● Task to complete: Once the line containing "void reset () [8, 482, 83, 503]" is found in the records below, return it and each following line exactly, up to and including the line containing "Syntax coloring in", and nothing else.
+-------+
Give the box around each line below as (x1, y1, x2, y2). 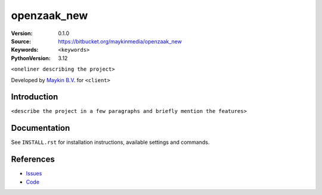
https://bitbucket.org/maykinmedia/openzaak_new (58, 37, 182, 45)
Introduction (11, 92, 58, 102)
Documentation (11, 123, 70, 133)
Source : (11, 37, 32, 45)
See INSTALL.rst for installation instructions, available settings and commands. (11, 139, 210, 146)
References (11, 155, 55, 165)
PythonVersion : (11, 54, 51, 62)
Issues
+-------+
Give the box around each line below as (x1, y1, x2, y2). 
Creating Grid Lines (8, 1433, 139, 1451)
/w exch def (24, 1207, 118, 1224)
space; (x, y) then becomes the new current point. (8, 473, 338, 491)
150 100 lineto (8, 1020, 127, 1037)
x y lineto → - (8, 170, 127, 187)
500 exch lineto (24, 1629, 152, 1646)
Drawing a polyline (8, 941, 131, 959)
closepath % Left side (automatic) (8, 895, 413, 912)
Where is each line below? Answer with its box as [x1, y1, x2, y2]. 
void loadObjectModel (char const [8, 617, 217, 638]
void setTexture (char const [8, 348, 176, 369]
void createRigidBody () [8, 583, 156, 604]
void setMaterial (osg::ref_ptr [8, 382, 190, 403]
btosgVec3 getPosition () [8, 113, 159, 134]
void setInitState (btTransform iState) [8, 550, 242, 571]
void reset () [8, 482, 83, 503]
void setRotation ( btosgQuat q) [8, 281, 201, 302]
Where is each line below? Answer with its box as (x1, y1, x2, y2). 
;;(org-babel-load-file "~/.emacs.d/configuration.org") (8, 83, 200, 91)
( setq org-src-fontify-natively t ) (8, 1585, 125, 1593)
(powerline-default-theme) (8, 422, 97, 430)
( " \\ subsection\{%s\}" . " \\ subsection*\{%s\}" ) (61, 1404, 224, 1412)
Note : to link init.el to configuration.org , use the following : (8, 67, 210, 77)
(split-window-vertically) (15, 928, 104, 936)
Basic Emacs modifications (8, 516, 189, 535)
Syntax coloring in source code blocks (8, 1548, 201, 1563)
+-------+
● Result:
void reset () [8, 482, 83, 503]
void setRotation ( btosgQuat q) [8, 281, 201, 302]
Where is each line below? Answer with its box as (x1, y1, x2, y2). 
;;(org-babel-load-file "~/.emacs.d/configuration.org") (8, 83, 200, 91)
( setq org-src-fontify-natively t ) (8, 1585, 125, 1593)
(powerline-default-theme) (8, 422, 97, 430)
( " \\ subsection\{%s\}" . " \\ subsection*\{%s\}" ) (61, 1404, 224, 1412)
Note : to link init.el to configuration.org , use the following : (8, 67, 210, 77)
(split-window-vertically) (15, 928, 104, 936)
Basic Emacs modifications (8, 516, 189, 535)
Syntax coloring in source code blocks (8, 1548, 201, 1563)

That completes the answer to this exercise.